Assignment:
Report every line from the following entries that contains the string "does".

Dataset items:

--- START ---

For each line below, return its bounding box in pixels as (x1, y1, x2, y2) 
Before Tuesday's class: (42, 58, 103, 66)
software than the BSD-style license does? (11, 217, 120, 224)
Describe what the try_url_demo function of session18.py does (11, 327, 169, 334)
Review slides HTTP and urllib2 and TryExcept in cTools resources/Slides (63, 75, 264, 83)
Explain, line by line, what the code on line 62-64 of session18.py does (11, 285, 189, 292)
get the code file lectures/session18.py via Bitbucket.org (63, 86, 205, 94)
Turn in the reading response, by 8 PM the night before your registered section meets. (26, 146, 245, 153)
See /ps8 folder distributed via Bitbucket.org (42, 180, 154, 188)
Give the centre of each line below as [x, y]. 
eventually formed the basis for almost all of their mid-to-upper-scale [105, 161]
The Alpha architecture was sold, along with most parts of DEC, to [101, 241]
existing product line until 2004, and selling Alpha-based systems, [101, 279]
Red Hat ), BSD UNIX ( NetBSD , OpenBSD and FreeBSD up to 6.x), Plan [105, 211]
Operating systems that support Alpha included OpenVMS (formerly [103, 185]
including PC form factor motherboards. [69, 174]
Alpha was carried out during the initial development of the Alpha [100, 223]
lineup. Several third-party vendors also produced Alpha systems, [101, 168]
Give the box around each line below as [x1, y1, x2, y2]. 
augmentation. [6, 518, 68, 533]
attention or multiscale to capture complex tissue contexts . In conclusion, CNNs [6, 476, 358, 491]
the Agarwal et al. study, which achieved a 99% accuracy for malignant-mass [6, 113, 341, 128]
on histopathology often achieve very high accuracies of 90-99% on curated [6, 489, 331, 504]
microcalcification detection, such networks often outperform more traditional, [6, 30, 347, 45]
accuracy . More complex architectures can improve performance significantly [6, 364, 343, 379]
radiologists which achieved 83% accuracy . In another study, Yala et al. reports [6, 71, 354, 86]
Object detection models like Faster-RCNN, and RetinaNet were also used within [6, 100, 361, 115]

--- END ---

Expected output:
software than the BSD-style license does? (11, 217, 120, 224)
Describe what the try_url_demo function of session18.py does (11, 327, 169, 334)
Explain, line by line, what the code on line 62-64 of session18.py does (11, 285, 189, 292)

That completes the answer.